• **Exercise data**:

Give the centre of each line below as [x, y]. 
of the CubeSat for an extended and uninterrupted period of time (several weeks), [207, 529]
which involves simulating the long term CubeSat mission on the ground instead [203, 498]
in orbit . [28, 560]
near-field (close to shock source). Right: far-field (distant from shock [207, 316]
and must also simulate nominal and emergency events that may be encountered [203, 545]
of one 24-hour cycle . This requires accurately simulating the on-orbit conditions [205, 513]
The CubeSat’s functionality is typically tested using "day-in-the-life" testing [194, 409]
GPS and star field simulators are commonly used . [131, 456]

* * *

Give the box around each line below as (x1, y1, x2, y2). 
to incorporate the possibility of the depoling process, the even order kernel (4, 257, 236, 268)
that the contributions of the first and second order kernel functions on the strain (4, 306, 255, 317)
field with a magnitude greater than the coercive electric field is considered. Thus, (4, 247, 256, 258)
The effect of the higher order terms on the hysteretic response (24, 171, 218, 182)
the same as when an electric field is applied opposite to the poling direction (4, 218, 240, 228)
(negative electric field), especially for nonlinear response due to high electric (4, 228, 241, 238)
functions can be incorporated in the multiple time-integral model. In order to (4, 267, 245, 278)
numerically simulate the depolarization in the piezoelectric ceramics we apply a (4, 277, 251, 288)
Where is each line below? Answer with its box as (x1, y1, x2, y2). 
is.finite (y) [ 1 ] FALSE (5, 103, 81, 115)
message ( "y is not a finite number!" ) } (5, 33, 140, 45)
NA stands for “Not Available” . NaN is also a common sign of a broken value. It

• **Activity**: For the word "simulating", how many lines in the records above contain it? Answer with the number and nothing else.

• **Exercise result**: 2